For my money, the new DLC “Murder on Eridanos,” which is also the second and final such add-on, is more fun, more stylish, and more addicting than the previously released “Peril on Gorgon.” I started the desolate and rather stark adventure on Gorgon last fall but never quite finished it; I now plan on going back to do so thanks to “Murder on Eridanos,” which has gotten me back into the game in more ways than one. (And a hat tip to Private Division for the review codes allowing me to do just that.)
“Murder on Eridanos” is just what it sounds like — a murder mystery — but it’s steeped in the style and sardonic humor that the base game has become known for. And while “Gorgon” didn’t grab me after the first act, “Eridanos” hooked me immediately, keeping me awake and playing until night became day, simply because I wanted to see what happened next. That’s the mark of not just a good DLC but good overall storytelling thanks to a compelling hook and charismatic characters I’d happily trip the lightspeed fantastic with again and again. Pop a lukewarm bottle of your favorite color of Spectrum Vodka and allow me to explain why.
How to Start “Murder on Eridanos”
The hardest part of the DLC might be figuring out how to start it. Thankfully, the Devs have a built-in pop-up on launch that walks you through required progression and suggested levels for both DLCs, including how to access them. Here’s how DLC 2 gets going:
“Murder on Eridanos” requires the base game. The player will have needed to progress past Monarch to access the DLC’s content; you must have completed and closed the “Radio Free Monarch” questline. Then, return to your ship and speak with ADA and select the prompt to watch an “aetherwave drama.” This will start the quest in your log, and you simply have to travel to Eridanos on your navigation map to get going. The recommended player level is 30, but there are also difficulty slider options in the DLC.
What’s the Story, Anyway?
Like being thrown into a hard-boiled but slightly overcooked space-detective story, “Murder on Eridanos” sees art imitating life. Halcyon Helen, the star of aetherwave dramas who’s beloved far and wide across the known universe, finds herself in hot water both on and off-screen. It’s this deadly off-screen drama that draws your Captain-for-Hire character into the mystery.
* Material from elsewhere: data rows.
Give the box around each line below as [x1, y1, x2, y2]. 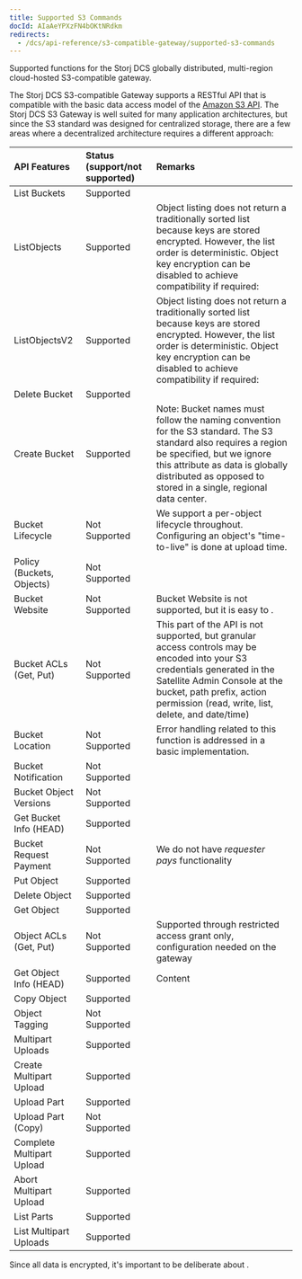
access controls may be [155, 641, 257, 653]
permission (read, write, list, [155, 697, 274, 710]
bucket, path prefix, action [155, 686, 267, 698]
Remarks [155, 161, 196, 173]
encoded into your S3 [155, 653, 248, 665]
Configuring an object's [155, 529, 256, 542]
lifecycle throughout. [155, 519, 244, 531]
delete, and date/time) [155, 708, 250, 721]
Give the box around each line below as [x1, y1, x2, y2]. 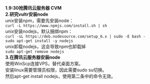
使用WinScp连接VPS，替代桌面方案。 [5, 61, 83, 66]
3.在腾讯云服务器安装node [5, 54, 61, 60]
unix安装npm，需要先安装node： [5, 18, 74, 23]
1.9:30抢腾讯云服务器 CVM [5, 5, 62, 11]
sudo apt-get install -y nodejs [5, 38, 73, 44]
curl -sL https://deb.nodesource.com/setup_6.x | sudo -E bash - [5, 34, 145, 39]
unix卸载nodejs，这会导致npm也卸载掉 [5, 44, 86, 50]
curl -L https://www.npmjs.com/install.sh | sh [5, 23, 108, 28]
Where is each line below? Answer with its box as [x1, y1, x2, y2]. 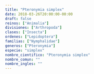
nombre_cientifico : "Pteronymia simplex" [5, 52, 91, 57]
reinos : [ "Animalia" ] [5, 20, 49, 26]
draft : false [5, 16, 32, 21]
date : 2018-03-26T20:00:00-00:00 [5, 12, 73, 17]
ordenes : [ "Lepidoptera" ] [5, 35, 57, 39]
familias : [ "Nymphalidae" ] [5, 39, 60, 44]
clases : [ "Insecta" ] [5, 30, 47, 35]
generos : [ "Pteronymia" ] [5, 43, 56, 48]
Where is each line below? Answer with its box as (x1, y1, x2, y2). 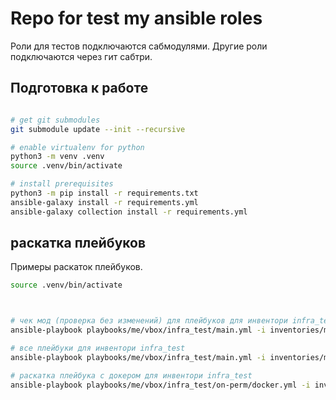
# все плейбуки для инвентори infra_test (10, 343, 186, 354)
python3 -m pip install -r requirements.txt (10, 188, 199, 198)
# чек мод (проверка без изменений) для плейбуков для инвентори (10, 316, 288, 326)
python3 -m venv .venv (10, 152, 105, 162)
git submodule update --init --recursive (10, 124, 186, 134)
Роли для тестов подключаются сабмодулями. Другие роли (10, 40, 268, 52)
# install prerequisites (10, 179, 114, 189)
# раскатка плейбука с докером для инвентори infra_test (10, 370, 253, 381)
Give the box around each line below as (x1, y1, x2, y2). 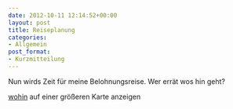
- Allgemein (8, 41, 47, 49)
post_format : (8, 48, 51, 56)
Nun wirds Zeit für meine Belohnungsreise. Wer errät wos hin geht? (8, 76, 226, 86)
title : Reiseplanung (8, 26, 76, 34)
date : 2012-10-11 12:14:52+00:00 (8, 11, 118, 20)
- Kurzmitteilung (8, 56, 65, 64)
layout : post (8, 19, 51, 27)
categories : (8, 33, 47, 42)
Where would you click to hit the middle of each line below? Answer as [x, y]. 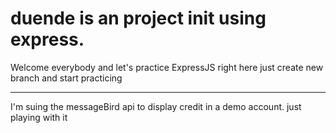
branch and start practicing [66, 78]
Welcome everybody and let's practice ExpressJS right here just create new [167, 67]
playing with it [39, 117]
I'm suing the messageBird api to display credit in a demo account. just [156, 106]
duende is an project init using [138, 18]
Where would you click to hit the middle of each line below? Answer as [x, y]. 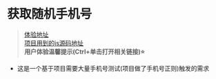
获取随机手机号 [50, 14]
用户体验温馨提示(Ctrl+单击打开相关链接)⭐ [84, 52]
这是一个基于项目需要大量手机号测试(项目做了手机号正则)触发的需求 [113, 68]
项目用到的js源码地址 [54, 43]
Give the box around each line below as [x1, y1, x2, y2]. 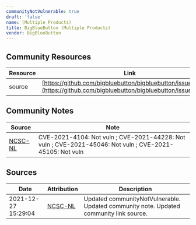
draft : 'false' [6, 14, 43, 20]
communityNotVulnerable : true [6, 8, 80, 15]
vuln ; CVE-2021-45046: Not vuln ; [38, 140, 138, 149]
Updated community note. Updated [83, 202, 181, 210]
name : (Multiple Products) [6, 19, 72, 25]
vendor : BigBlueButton [6, 30, 61, 36]
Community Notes [6, 106, 74, 116]
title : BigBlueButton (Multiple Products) [6, 24, 111, 31]
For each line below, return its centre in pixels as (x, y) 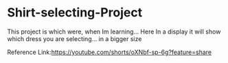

That all plays out in straightforward but darkly humorous fashion via your introduction to this quest. (And here’s as good a place as any to mention that I continued my “Dumb” playthrough from my main game. You can do this by lowering your Intelligence stat during character creation. It opens up “Dumb” dialogue that adds extra layers of silliness throughout the game, and I cannot recommend it strongly enough. The payoff in the end was absolutely worth it.)
While I’ll keep the details of the mystery off the screen here (it’s a murder mystery, after all; better to go into it cold as a corpse in the vacuum of space), I will mention a fun new wrinkle to the DLC. An NPC will soon explain the situation to you and give you a new device in short order, one which you’ll use to discover clues and advance your progress through the story. It’s a rather simple new addition to the DLC but it works wonders for freshening up the same-old approach to side content like this. And yes, while it can get annoying discovering yet another set of footprints going in the same direction you’ve been running for the last 750 meters, it’s basically foolproof otherwise.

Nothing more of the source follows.